***** Supplied material

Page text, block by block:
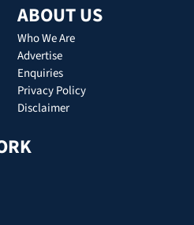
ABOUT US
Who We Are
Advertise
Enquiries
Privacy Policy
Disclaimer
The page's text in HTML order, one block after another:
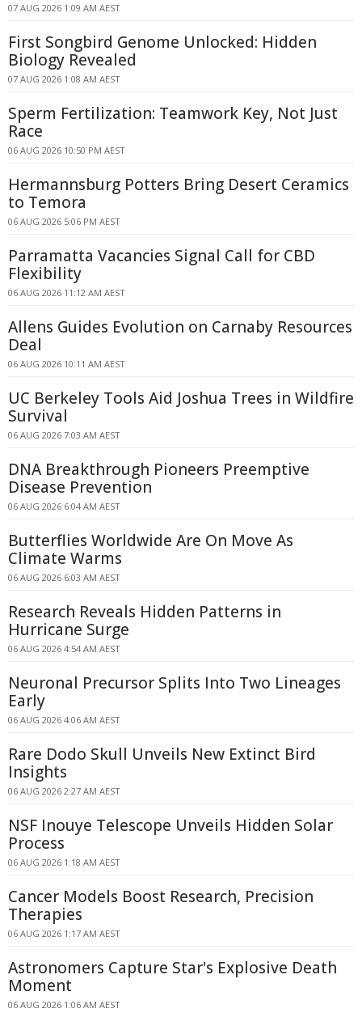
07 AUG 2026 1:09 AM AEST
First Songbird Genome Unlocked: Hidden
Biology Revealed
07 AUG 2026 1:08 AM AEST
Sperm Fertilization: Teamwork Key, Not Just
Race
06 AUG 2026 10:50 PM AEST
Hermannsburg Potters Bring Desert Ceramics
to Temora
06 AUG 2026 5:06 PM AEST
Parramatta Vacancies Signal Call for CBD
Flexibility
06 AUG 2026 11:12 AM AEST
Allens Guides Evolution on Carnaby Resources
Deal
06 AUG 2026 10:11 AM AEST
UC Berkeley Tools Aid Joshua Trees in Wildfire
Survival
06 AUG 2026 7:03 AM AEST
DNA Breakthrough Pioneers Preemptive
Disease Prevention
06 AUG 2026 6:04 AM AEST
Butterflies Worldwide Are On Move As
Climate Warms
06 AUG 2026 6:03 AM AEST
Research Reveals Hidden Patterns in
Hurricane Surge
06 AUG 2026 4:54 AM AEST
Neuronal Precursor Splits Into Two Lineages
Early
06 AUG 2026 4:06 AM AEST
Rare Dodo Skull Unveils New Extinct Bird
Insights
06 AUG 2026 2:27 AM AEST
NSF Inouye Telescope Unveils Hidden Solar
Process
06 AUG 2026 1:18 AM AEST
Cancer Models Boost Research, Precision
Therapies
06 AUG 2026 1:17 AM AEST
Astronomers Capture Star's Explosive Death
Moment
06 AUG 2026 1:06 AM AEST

**********

• Exercise requirements
Using the records above, report the number of lines that include the string "Research", with nothing added.

• Finished exercise
2